Exercise details:
With the images excluded, set down every line of the listing below exactly.

··········

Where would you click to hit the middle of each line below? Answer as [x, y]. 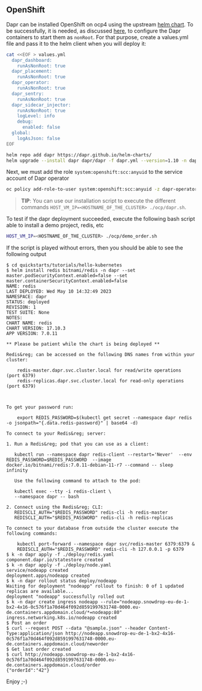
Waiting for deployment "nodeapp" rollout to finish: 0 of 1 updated [95, 586]
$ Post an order [26, 623]
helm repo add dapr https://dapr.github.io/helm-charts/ [79, 155]
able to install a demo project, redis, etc [55, 226]
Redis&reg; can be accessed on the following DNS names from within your [101, 355]
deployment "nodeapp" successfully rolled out [66, 597]
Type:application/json [35, 634]
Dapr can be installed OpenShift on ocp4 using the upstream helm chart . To [100, 24]
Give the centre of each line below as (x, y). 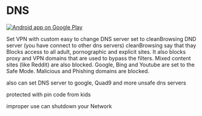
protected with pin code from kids (49, 94)
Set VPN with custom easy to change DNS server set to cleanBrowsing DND (101, 39)
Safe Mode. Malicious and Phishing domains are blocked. (78, 71)
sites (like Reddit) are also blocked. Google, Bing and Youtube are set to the (101, 65)
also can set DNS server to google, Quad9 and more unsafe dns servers (96, 83)
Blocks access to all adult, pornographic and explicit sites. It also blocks (96, 51)
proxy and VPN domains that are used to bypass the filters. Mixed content (99, 58)
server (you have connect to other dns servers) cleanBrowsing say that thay (101, 45)
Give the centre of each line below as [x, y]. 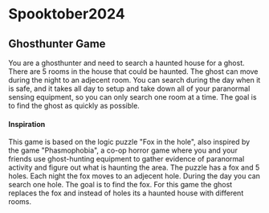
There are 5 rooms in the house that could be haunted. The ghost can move [133, 72]
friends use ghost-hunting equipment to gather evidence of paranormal [126, 159]
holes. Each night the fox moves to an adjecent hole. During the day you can [134, 176]
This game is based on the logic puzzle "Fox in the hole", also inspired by [129, 142]
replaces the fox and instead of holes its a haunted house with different [126, 193]
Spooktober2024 [67, 14]
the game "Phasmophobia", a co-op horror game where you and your [123, 150]
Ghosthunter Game [57, 44]
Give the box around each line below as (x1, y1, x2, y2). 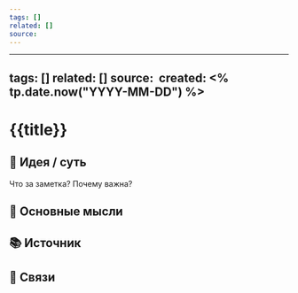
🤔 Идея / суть (9, 155, 87, 170)
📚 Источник (9, 235, 82, 251)
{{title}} (9, 120, 68, 140)
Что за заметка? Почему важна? (9, 178, 133, 189)
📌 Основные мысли (9, 204, 123, 220)
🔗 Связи (9, 269, 56, 284)
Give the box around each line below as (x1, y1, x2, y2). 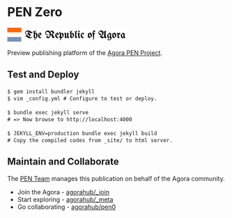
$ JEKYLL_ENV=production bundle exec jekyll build (7, 130, 157, 137)
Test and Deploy (7, 69, 79, 81)
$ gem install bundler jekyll (7, 88, 95, 95)
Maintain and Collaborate (7, 156, 120, 168)
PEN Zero (7, 4, 63, 20)
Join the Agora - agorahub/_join (17, 187, 110, 196)
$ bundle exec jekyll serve (7, 109, 89, 116)
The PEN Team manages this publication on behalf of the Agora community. (7, 174, 225, 182)
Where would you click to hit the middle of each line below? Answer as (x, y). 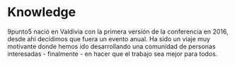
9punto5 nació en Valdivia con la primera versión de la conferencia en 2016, (118, 31)
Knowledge (42, 12)
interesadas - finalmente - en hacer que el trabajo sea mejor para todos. (113, 54)
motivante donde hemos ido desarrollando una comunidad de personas (111, 46)
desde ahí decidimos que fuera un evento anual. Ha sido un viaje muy (109, 38)
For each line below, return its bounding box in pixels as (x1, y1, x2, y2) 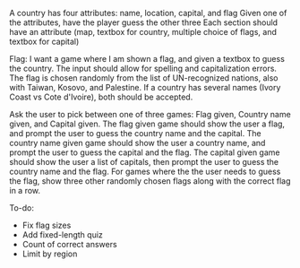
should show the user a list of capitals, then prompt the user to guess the (9, 157, 279, 167)
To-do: (9, 203, 34, 213)
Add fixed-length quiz (21, 229, 103, 240)
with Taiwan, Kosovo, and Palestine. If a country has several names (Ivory (9, 82, 281, 92)
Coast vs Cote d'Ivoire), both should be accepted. (9, 91, 193, 102)
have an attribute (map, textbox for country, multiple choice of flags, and (9, 27, 278, 37)
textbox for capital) (9, 36, 80, 47)
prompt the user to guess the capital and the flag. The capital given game (9, 147, 280, 158)
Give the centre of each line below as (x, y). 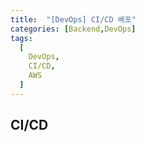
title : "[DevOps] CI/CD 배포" (73, 19)
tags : (21, 38)
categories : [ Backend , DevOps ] (73, 29)
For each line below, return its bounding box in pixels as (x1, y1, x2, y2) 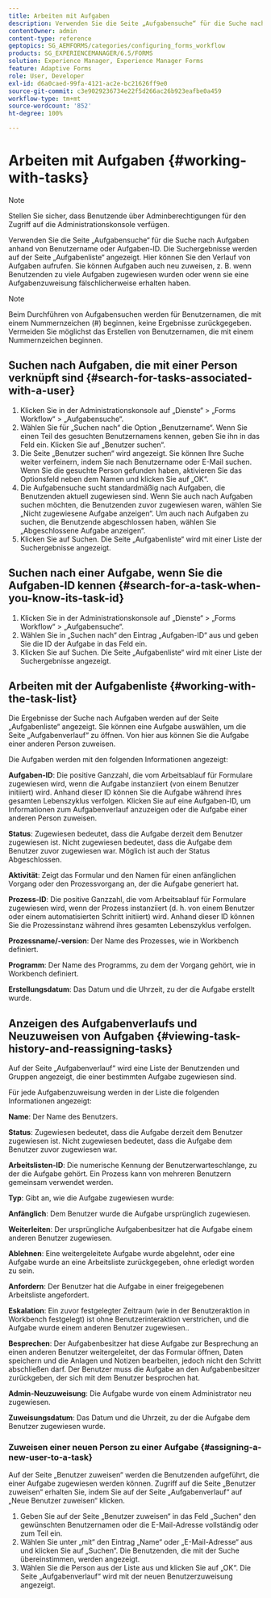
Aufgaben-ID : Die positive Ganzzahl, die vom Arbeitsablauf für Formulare (8, 770, 253, 780)
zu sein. (8, 1266, 35, 1275)
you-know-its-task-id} (8, 592, 125, 605)
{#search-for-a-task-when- (118, 579, 261, 592)
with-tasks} (8, 169, 90, 187)
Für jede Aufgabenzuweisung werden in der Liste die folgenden (8, 1088, 219, 1098)
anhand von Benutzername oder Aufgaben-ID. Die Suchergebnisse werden (8, 243, 258, 253)
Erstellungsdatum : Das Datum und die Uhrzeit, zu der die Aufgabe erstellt (8, 985, 256, 994)

··········

Task result:
Where would you click to hit the middle of each line below? Answer as [x, y]. 
Waiting for deployment "nodeapp" rollout to finish: 0 of 1 updated [95, 586]
$ Post an order [26, 623]
helm repo add dapr https://dapr.github.io/helm-charts/ [79, 155]
able to install a demo project, redis, etc [55, 226]
Redis&reg; can be accessed on the following DNS names from within your [101, 355]
deployment "nodeapp" successfully rolled out [66, 597]
Type:application/json [35, 634]
Dapr can be installed OpenShift on ocp4 using the upstream helm chart . To [100, 24]
Give the centre of each line below as (x, y). 
protected with pin code from kids (49, 94)
Set VPN with custom easy to change DNS server set to cleanBrowsing DND (101, 39)
Safe Mode. Malicious and Phishing domains are blocked. (78, 71)
sites (like Reddit) are also blocked. Google, Bing and Youtube are set to the (101, 65)
also can set DNS server to google, Quad9 and more unsafe dns servers (96, 83)
Blocks access to all adult, pornographic and explicit sites. It also blocks (96, 51)
proxy and VPN domains that are used to bypass the filters. Mixed content (99, 58)
server (you have connect to other dns servers) cleanBrowsing say that thay (101, 45)
Give the centre of each line below as [x, y]. 
There are 5 rooms in the house that could be haunted. The ghost can move [133, 72]
friends use ghost-hunting equipment to gather evidence of paranormal [126, 159]
holes. Each night the fox moves to an adjecent hole. During the day you can [134, 176]
This game is based on the logic puzzle "Fox in the hole", also inspired by [129, 142]
replaces the fox and instead of holes its a haunted house with different [126, 193]
Spooktober2024 [67, 14]
the game "Phasmophobia", a co-op horror game where you and your [123, 150]
Ghosthunter Game [57, 44]
Give the box around each line below as (x1, y1, x2, y2). 
🤔 Идея / суть (9, 155, 87, 170)
📚 Источник (9, 235, 82, 251)
{{title}} (9, 120, 68, 140)
Что за заметка? Почему важна? (9, 178, 133, 189)
📌 Основные мысли (9, 204, 123, 220)
🔗 Связи (9, 269, 56, 284)
Give the box around each line below as (x1, y1, x2, y2). 
$ JEKYLL_ENV=production bundle exec jekyll build (7, 130, 157, 137)
Test and Deploy (7, 69, 79, 81)
$ gem install bundler jekyll (7, 88, 95, 95)
Maintain and Collaborate (7, 156, 120, 168)
PEN Zero (7, 4, 63, 20)
Join the Agora - agorahub/_join (17, 187, 110, 196)
$ bundle exec jekyll serve (7, 109, 89, 116)
The PEN Team manages this publication on behalf of the Agora community. (7, 174, 225, 182)
Where would you click to hit the middle of each line below? Answer as (x, y). 
9punto5 nació en Valdivia con la primera versión de la conferencia en 2016, (118, 31)
Knowledge (42, 12)
interesadas - finalmente - en hacer que el trabajo sea mejor para todos. (113, 54)
motivante donde hemos ido desarrollando una comunidad de personas (111, 46)
desde ahí decidimos que fuera un evento anual. Ha sido un viaje muy (109, 38)
For each line below, return its bounding box in pixels as (x1, y1, x2, y2) 
should show the user a list of capitals, then prompt the user to guess the (9, 157, 279, 167)
To-do: (9, 203, 34, 213)
Add fixed-length quiz (21, 229, 103, 240)
with Taiwan, Kosovo, and Palestine. If a country has several names (Ivory (9, 82, 281, 92)
Coast vs Cote d'Ivoire), both should be accepted. (9, 91, 193, 102)
have an attribute (map, textbox for country, multiple choice of flags, and (9, 27, 278, 37)
textbox for capital) (9, 36, 80, 47)
prompt the user to guess the capital and the flag. The capital given game (9, 147, 280, 158)
Give the centre of each line below as (x, y). 
title : "[DevOps] CI/CD 배포" (73, 19)
tags : (21, 38)
categories : [ Backend , DevOps ] (73, 29)
For each line below, return its bounding box in pixels as (x1, y1, x2, y2) 
Aufgaben-ID : Die positive Ganzzahl, die vom Arbeitsablauf für Formulare (8, 770, 253, 780)
zu sein. (8, 1266, 35, 1275)
you-know-its-task-id} (8, 592, 125, 605)
{#search-for-a-task-when- (118, 579, 261, 592)
with-tasks} (8, 169, 90, 187)
Für jede Aufgabenzuweisung werden in der Liste die folgenden (8, 1088, 219, 1098)
anhand von Benutzername oder Aufgaben-ID. Die Suchergebnisse werden (8, 243, 258, 253)
Erstellungsdatum : Das Datum und die Uhrzeit, zu der die Aufgabe erstellt (8, 985, 256, 994)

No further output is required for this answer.